» **Task to complete**
Could you give the entries back exactly as they stand, minus any pictures?

» **Exercise data**
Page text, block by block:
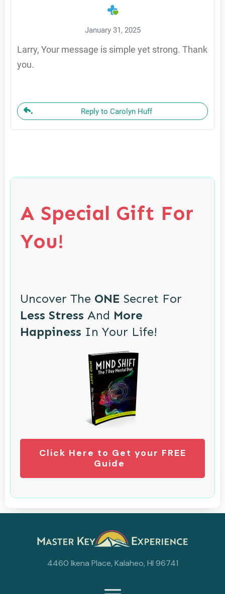
January 31, 2025
Larry, Your message is simple yet strong. Thank
you.
Reply to Carolyn Huff
A Special Gift For
You!
Uncover The ONE Secret For
Less Stress And More
Happiness In Your Life!
Click Here to Get your FREE
Guide
4460 Ikena Place, Kalaheo, HI 96741
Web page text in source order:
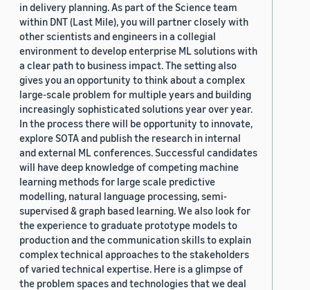
in delivery planning. As part of the Science team
within DNT (Last Mile), you will partner closely with
other scientists and engineers in a collegial
environment to develop enterprise ML solutions with
a clear path to business impact. The setting also
gives you an opportunity to think about a complex
large-scale problem for multiple years and building
increasingly sophisticated solutions year over year.
In the process there will be opportunity to innovate,
explore SOTA and publish the research in internal
and external ML conferences. Successful candidates
will have deep knowledge of competing machine
learning methods for large scale predictive
modelling, natural language processing, semi-
supervised & graph based learning. We also look for
the experience to graduate prototype models to
production and the communication skills to explain
complex technical approaches to the stakeholders
of varied technical expertise. Here is a glimpse of
the problem spaces and technologies that we deal
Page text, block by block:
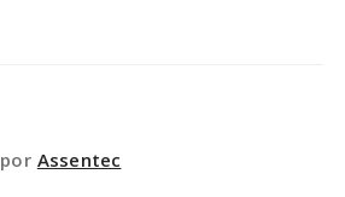
por Assentec

» **Result of this task**
Page text, block by block:
January 31, 2025
Larry, Your message is simple yet strong. Thank
you.
Reply to Carolyn Huff
A Special Gift For
You!
Uncover The ONE Secret For
Less Stress And More
Happiness In Your Life!
Click Here to Get your FREE
Guide
4460 Ikena Place, Kalaheo, HI 96741
Web page text in source order:
in delivery planning. As part of the Science team
within DNT (Last Mile), you will partner closely with
other scientists and engineers in a collegial
environment to develop enterprise ML solutions with
a clear path to business impact. The setting also
gives you an opportunity to think about a complex
large-scale problem for multiple years and building
increasingly sophisticated solutions year over year.
In the process there will be opportunity to innovate,
explore SOTA and publish the research in internal
and external ML conferences. Successful candidates
will have deep knowledge of competing machine
learning methods for large scale predictive
modelling, natural language processing, semi-
supervised & graph based learning. We also look for
the experience to graduate prototype models to
production and the communication skills to explain
complex technical approaches to the stakeholders
of varied technical expertise. Here is a glimpse of
the problem spaces and technologies that we deal
Page text, block by block:
por Assentec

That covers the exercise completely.